▶ **What to do**
Which lines in the entries below contain the string "make"? Show each of them in full.

▶ **Provided records**

※ ※ ※

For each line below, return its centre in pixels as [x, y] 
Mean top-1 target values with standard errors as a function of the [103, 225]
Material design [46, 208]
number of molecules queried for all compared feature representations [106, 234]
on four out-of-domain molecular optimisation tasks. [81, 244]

※ ※ ※

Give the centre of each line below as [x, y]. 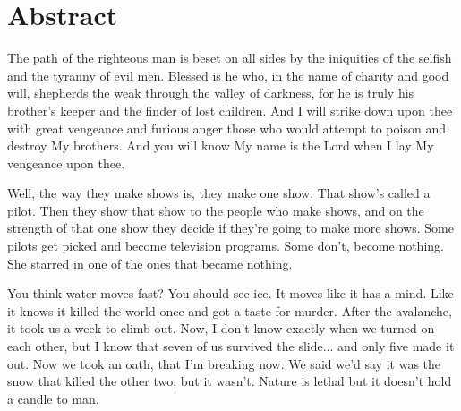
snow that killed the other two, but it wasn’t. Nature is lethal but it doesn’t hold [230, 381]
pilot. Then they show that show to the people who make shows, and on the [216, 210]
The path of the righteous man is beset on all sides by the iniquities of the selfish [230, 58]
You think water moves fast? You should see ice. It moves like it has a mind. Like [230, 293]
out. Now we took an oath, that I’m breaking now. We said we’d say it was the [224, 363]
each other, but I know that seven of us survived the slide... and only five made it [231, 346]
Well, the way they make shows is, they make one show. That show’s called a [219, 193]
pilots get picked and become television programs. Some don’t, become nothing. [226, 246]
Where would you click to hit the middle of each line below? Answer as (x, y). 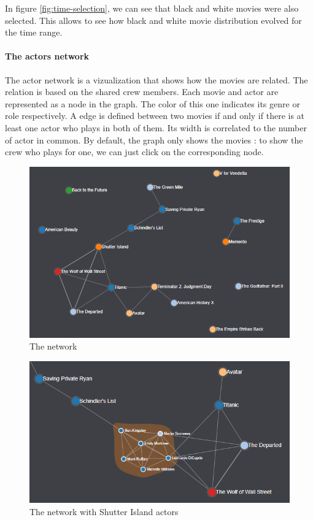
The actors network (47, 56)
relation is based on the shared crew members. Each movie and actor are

※ ※ ※

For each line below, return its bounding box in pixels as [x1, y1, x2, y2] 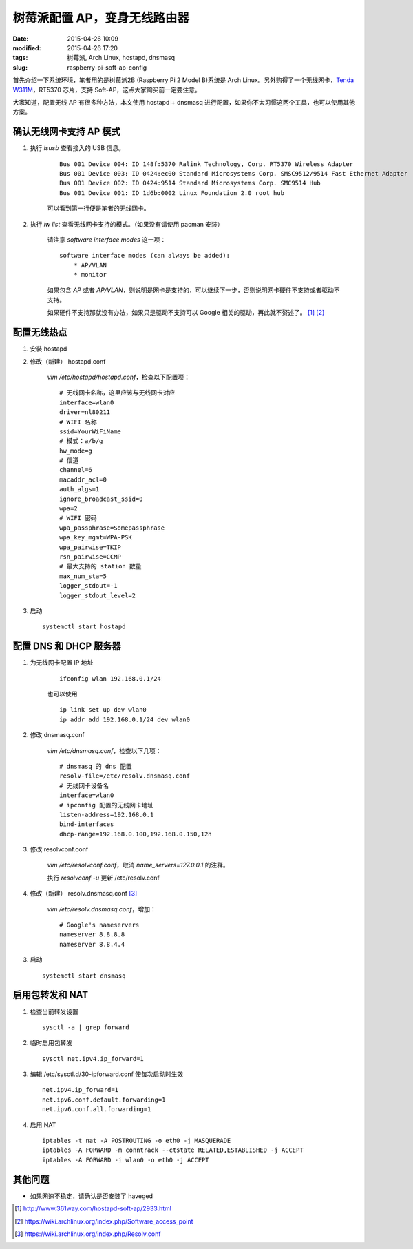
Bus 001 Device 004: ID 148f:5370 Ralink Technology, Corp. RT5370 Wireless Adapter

※ ※ ※

▶ **Your solution**
pilot. Then they show that show to the people who make shows, and on the [216, 210]
Well, the way they make shows is, they make one show. That show’s called a [219, 193]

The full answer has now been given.